Task to complete: Give the data below again exactly as written, but without the pictures.

Material for the task:
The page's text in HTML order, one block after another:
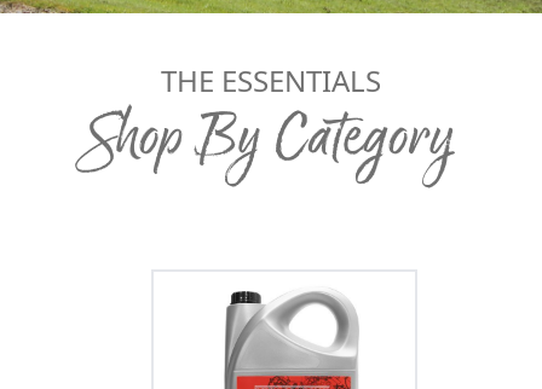
THE ESSENTIALS
Shop By Category
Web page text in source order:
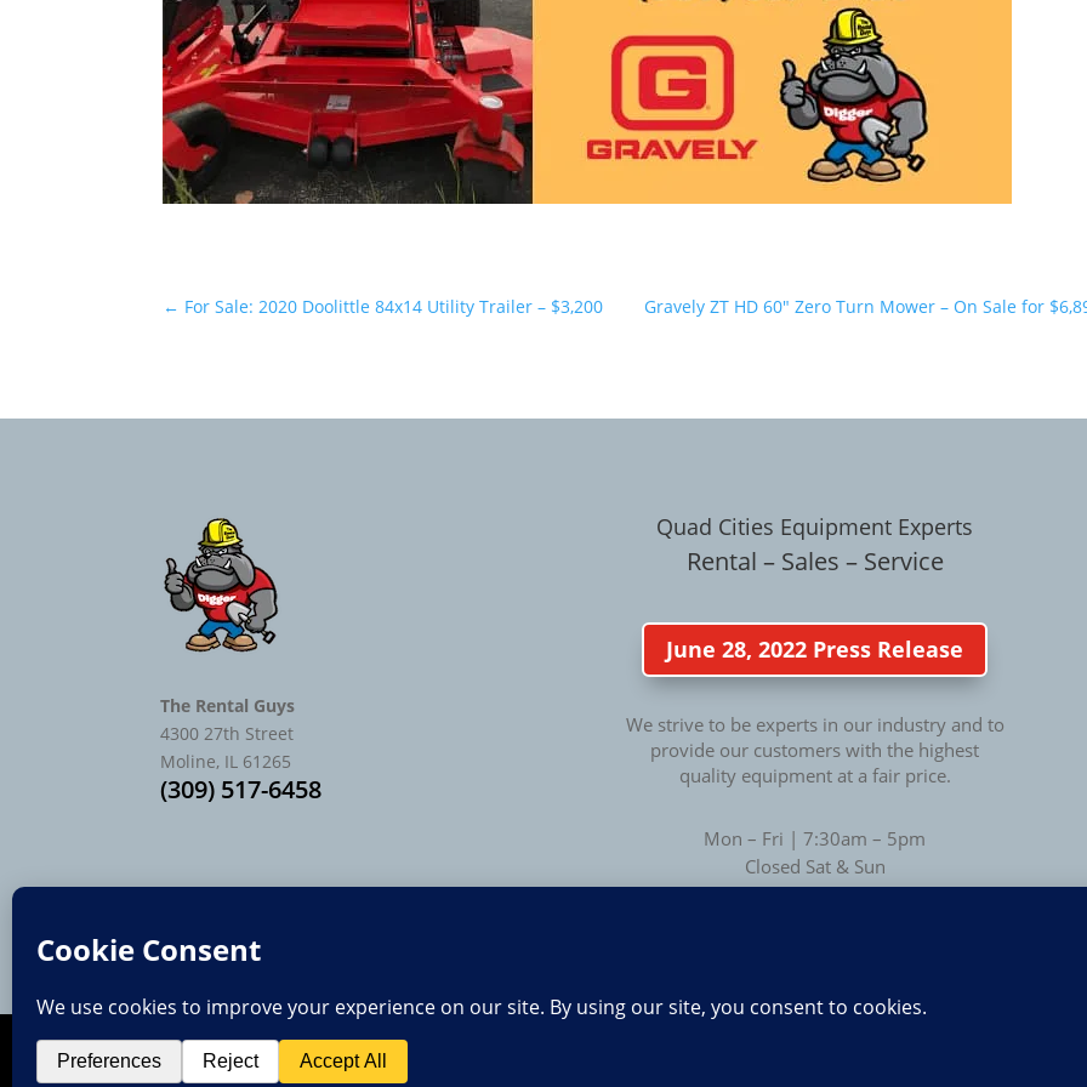
← For Sale: 2020 Doolittle 84x14 Utility Trailer – $3,200 Gravely ZT HD 60" Zero Turn Mower – On Sale for
The Rental Guys
4300 27th Street
Moline, IL 61265
(309) 517-6458
Quad Cities Equipment Experts
Rental – Sales – Service
June 28, 2022 Press Release
We strive to be experts in our industry and to
provide our customers with the highest
quality equipment at a fair price.
Mon – Fri | 7:30am – 5pm
Closed Sat & Sun
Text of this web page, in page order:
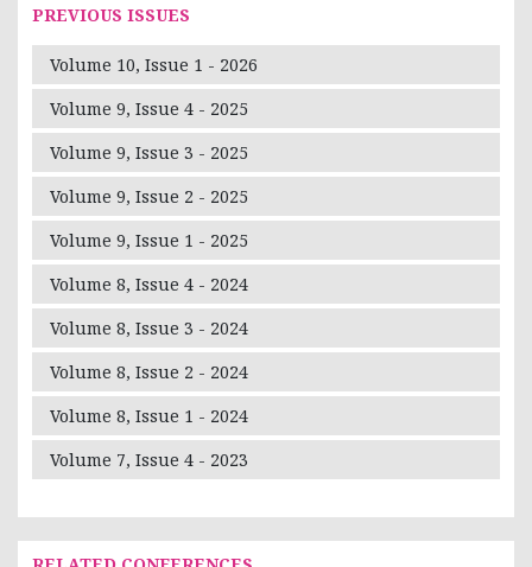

Result of this task:
The page's text in HTML order, one block after another:
THE ESSENTIALS
Shop By Category
Web page text in source order:
← For Sale: 2020 Doolittle 84x14 Utility Trailer – $3,200 Gravely ZT HD 60" Zero Turn Mower – On Sale for
The Rental Guys
4300 27th Street
Moline, IL 61265
(309) 517-6458
Quad Cities Equipment Experts
Rental – Sales – Service
June 28, 2022 Press Release
We strive to be experts in our industry and to
provide our customers with the highest
quality equipment at a fair price.
Mon – Fri | 7:30am – 5pm
Closed Sat & Sun
Text of this web page, in page order:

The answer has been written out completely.